━━━ Stored data ━━━

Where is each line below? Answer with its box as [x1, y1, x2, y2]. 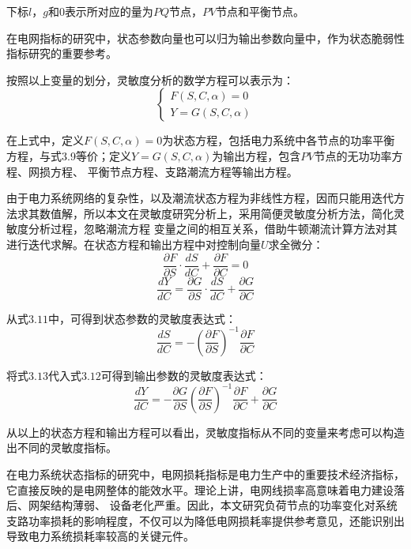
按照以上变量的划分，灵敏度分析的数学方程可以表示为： [6, 71, 294, 88]
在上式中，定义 [6, 132, 84, 149]
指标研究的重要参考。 [6, 45, 117, 62]
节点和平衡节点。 [216, 3, 305, 19]
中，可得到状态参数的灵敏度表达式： [47, 310, 236, 326]
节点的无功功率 [314, 147, 392, 164]
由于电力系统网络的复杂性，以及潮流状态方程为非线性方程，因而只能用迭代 [6, 190, 394, 206]
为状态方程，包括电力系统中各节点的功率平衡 [162, 132, 395, 149]

━━━

Instructions for the task: The records, exactly as written but without images, should be returned.

Your solution:
Where is each line below? Answer with its box as [x1, y1, x2, y2]. 
按照以上变量的划分，灵敏度分析的数学方程可以表示为： [6, 71, 294, 88]
在上式中，定义 [6, 132, 84, 149]
指标研究的重要参考。 [6, 45, 117, 62]
节点和平衡节点。 [216, 3, 305, 19]
中，可得到状态参数的灵敏度表达式： [47, 310, 236, 326]
节点的无功功率 [314, 147, 392, 164]
由于电力系统网络的复杂性，以及潮流状态方程为非线性方程，因而只能用迭代 [6, 190, 394, 206]
为状态方程，包括电力系统中各节点的功率平衡 [162, 132, 395, 149]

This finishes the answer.